About this exercise: Set the data below down again, exactly, with every picture left out.

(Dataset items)
:::

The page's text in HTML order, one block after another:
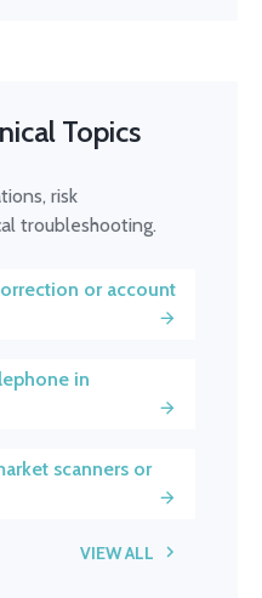
Topics
risk
troubleshooting.
or account
in
scanners or
VIEW ALL
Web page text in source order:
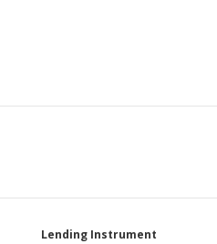
Lending Instrument
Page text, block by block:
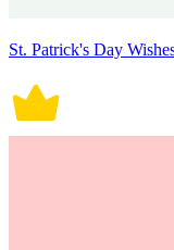
St. Patrick's Day
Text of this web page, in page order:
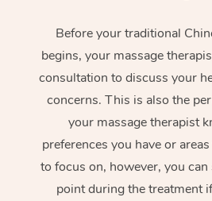
Before your traditional
begins, your massage
consultation to discuss your
concerns. This is also the
your massage therapist
preferences you have or
to focus on, however, you can
point during the treatment
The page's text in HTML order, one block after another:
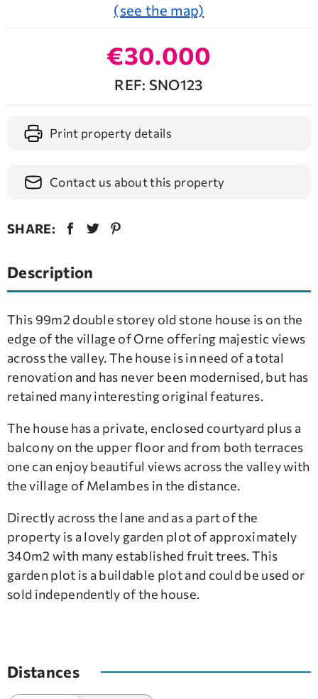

:::

Solution:
The page's text in HTML order, one block after another:
Topics
risk
troubleshooting.
or account
in
scanners or
VIEW ALL
Web page text in source order:
Lending Instrument
Page text, block by block:
St. Patrick's Day
Text of this web page, in page order:
Before your traditional
begins, your massage
consultation to discuss your
concerns. This is also the
your massage therapist
preferences you have or
to focus on, however, you can
point during the treatment
The page's text in HTML order, one block after another:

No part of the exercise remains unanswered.